Wir dürfen unsere Crew unter die Lupe nehmen, das innere Team, das innere Kind, die Familie, Freunde und Kollegen und sehen, wie wir durch sie unterstützt werden und wo wir uns unserer Kenntnisse und Fähigkeiten vielleicht erst einmal nur für uns selbst bewusst werden dürfen, wo wir all diese Menschen, die uns wohl gesonnen sind, an Bord holen und mit einbeziehen können.

Oder wir machen eine Bestandsaufnahme, wohin uns der Wind des Lebens bisher getrieben hat, ob dies uns und unseren Wünschen, Träumen und Sehnsüchten entspricht, oder ob wir ein neues Ziel definieren und dann auch ansteuern wollen und dürfen.

Einen sicheren Hafen zu erreichen, von dem aus wir auf das Gewesene zurückblicken und die neuen Ziele anvisieren und neue Unternehmungen planen können, das ist ein wichtiges Ziel in unserem Leben und auf der abenteuerlichen Reise zu uns selbst.
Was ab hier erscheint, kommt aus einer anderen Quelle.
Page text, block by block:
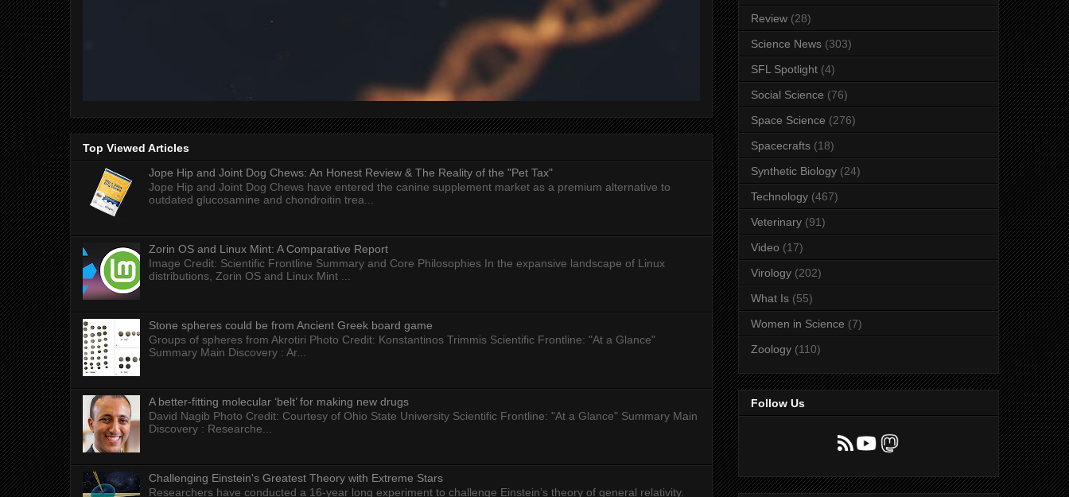
Top Viewed Articles
Jope Hip and Joint Dog Chews: An Honest Review & The Reality of the "Pet Tax"
Jope Hip and Joint Dog Chews have entered the canine supplement market as a premium alternative to
outdated glucosamine and chondroitin trea...
Zorin OS and Linux Mint: A Comparative Report
Image Credit: Scientific Frontline Summary and Core Philosophies In the expansive landscape of Linux
distributions, Zorin OS and Linux Mint ...
Stone spheres could be from Ancient Greek board game
Groups of spheres from Akrotiri Photo Credit: Konstantinos Trimmis Scientific Frontline: "At a Glance"
Summary Main Discovery : Ar...
A better-fitting molecular ‘belt’ for making new drugs
David Nagib Photo Credit: Courtesy of Ohio State University Scientific Frontline: "At a Glance" Summary Main
Discovery : Researche...
Challenging Einstein's Greatest Theory with Extreme Stars
Researchers have conducted a 16-year long experiment to challenge Einstein’s theory of general relativity.
Review (28)
Science News (303)
SFL Spotlight (4)
Social Science (76)
Space Science (276)
Spacecrafts (18)
Synthetic Biology (24)
Technology (467)
Veterinary (91)
Video (17)
Virology (202)
What Is (55)
Women in Science (7)
Zoology (110)
Follow Us
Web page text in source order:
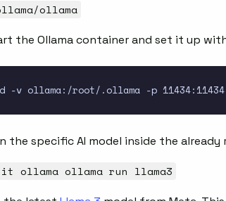
ollama
the Ollama container and set it up
the specific AI model inside the
ollama ollama run llama3
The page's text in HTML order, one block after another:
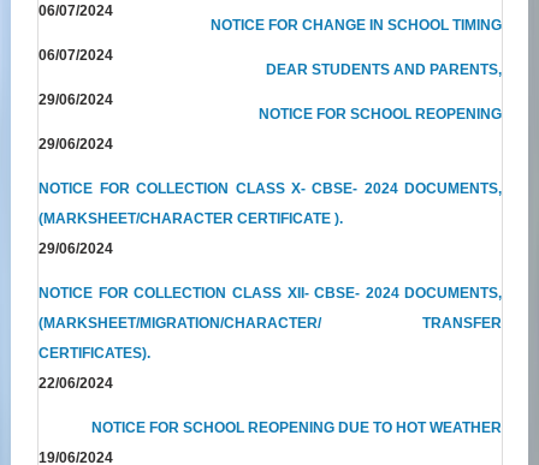
06/07/2024
NOTICE FOR CHANGE IN SCHOOL TIMING
06/07/2024
DEAR STUDENTS AND PARENTS,
29/06/2024
NOTICE FOR SCHOOL REOPENING
29/06/2024
NOTICE FOR COLLECTION CLASS X- CBSE- 2024 DOCUMENTS,
(MARKSHEET/CHARACTER CERTIFICATE ).
29/06/2024
NOTICE FOR COLLECTION CLASS XII- CBSE- 2024 DOCUMENTS,
(MARKSHEET/MIGRATION/CHARACTER/ TRANSFER
CERTIFICATES).
22/06/2024
NOTICE FOR SCHOOL REOPENING DUE TO HOT WEATHER
19/06/2024

Hier können wir Kraft schöpfen, neue Ressourcen aufnehmen, alten Ballast in Form von hinderlichen Glaubenssätzen loslassen, uns neu im Innen und Außen aufstellen.

Ich begleite Sie gerne als Steuerfrau auf dieser spannenden Reise mit all meinem Wissen und meiner Erfahrung, der Kapitän, der sagt, wohin es gehen soll, der bleiben dabei Sie selbst.